9. The network device of claim 8, wherein the traffic manager is further configured to group the one or more packets into one or more blocks of packets, the one or more blocks of packets including a first block of one or more first packets and a second block of one or more second packets.
10. The network device of claim 9, wherein the one or more first packets of the first block are grouped together based, at least in part, on a destination port of the one or more first packets.
11. The network device of claim 10, wherein the traffic manager is further configured to group two or more blocks of the one or more blocks to form a third block.
12. The network device of claim 9, wherein the admission control logic is configured to complete the admission check of each of the one or more first packets of the first block before performing the admission check of the one or more second packets of a second block.
13. The network device of claim 12, wherein the first block includes a first set of first packets having a first priority and a second set of first packets having a second priority, wherein the admission control logic is configured to perform the admission check based at least in part on a priority of a respective first packet and fullness of the first queue.
14. The network device of claim 8, wherein the first storage includes a first control queue having a first number of entries, and the second storage includes a second control queue having a second number of entries, wherein the second number of entries is equal to a total number of cells of the one or more cells of the packet.

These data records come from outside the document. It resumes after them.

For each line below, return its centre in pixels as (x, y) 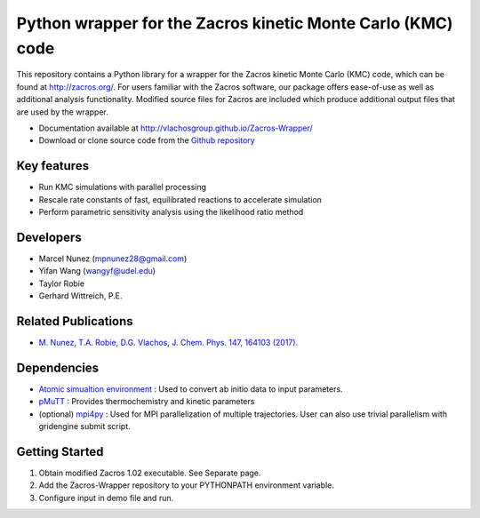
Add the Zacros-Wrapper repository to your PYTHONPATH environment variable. (187, 485)
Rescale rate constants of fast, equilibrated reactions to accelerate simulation (180, 199)
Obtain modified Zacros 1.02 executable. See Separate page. (150, 473)
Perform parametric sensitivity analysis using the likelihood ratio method (171, 211)
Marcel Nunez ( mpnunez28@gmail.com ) (113, 259)
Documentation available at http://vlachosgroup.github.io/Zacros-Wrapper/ (176, 128)
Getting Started (60, 452)
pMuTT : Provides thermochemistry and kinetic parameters (147, 402)
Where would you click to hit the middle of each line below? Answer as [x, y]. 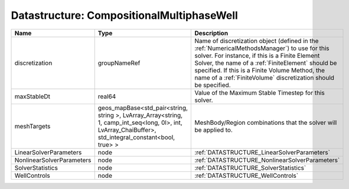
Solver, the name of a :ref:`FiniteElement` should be [266, 63]
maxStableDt [32, 96]
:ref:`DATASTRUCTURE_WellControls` [246, 175]
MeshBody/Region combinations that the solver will [266, 122]
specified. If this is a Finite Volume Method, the [260, 70]
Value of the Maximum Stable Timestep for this [260, 92]
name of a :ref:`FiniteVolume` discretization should [265, 78]
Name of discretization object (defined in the [257, 41]
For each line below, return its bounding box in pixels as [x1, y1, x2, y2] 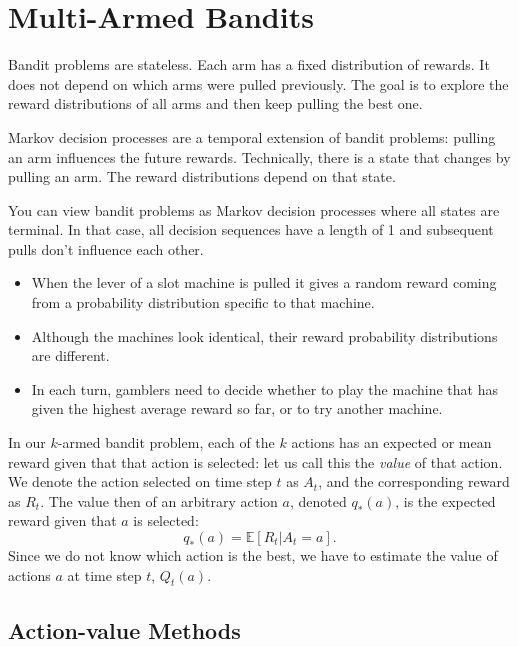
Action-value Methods [8, 614, 241, 645]
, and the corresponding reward [318, 471, 510, 492]
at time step [67, 564, 142, 585]
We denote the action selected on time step [8, 471, 272, 492]
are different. [31, 345, 110, 366]
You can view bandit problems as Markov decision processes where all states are [8, 199, 500, 220]
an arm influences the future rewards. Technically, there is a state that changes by [8, 146, 511, 167]
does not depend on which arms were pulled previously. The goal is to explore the [8, 73, 509, 94]
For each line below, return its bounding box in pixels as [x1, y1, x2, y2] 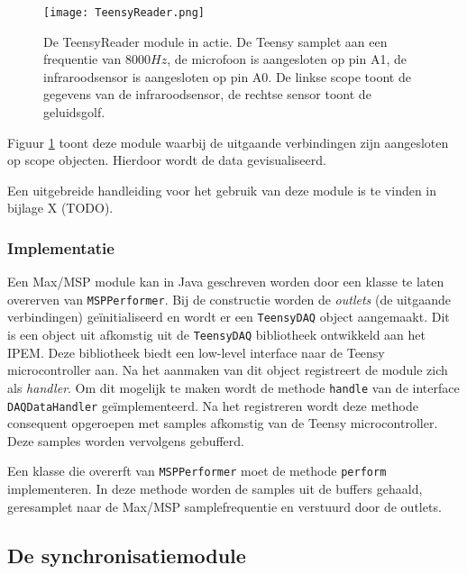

15. A memory management unit comprising:
a traffic manager to obtain one or more packets from a buffer, each packet comprising a respective one or more cells, wherein the traffic manager comprises:
a packet storage configured to store one or more pointers associated with a packet of the one or more packets, the one or more pointers comprising a first type of pointer and a second type of pointer;
a cell storage configured to store cell control information of at least part of the one or more cells of the packet, wherein the cell control information includes a respective first type of pointer for each of the at least part of the one or more cells,
wherein the first type of pointer references an address of a location in the buffer where a respective cell of the at least part of the one or more cells is stored,
wherein the second type of pointer references an address of a location of the cell storage;
admission control logic configured to perform an admission check of the one or more packets without the cell control information of the one or more packets, wherein performing the admission check includes determining whether a packet in the buffer should be admitted into an output queue.
16. The memory management unit of claim 15, wherein the traffic manager is further configured to group the one or more packets into one or more blocks of packets, the one or more blocks of packets including a first block of one or more first packets and a second block of one or more second packets.
17. The memory management unit of claim 16, wherein the one or more first packets of the first block are grouped together based, at least in part, on a destination port of the one or more first packets.
18. The memory management unit of claim 17, wherein the traffic manager is further configured to group two or more blocks of the one or more blocks to form a third block.
19. The memory management unit of claim 16, wherein the admission control logic is configured to complete the admission check of each of the one or more first packets of the first block before performing the admission check of the one or more second packets of a second block.
20. The memory management unit of claim 19, wherein the first block includes a first set of first packets having a first priority and a second set of first packets having a second priority, wherein the admission control logic is configured to perform the admission check based at least in part on a priority of a respective first packet and fullness of the first queue.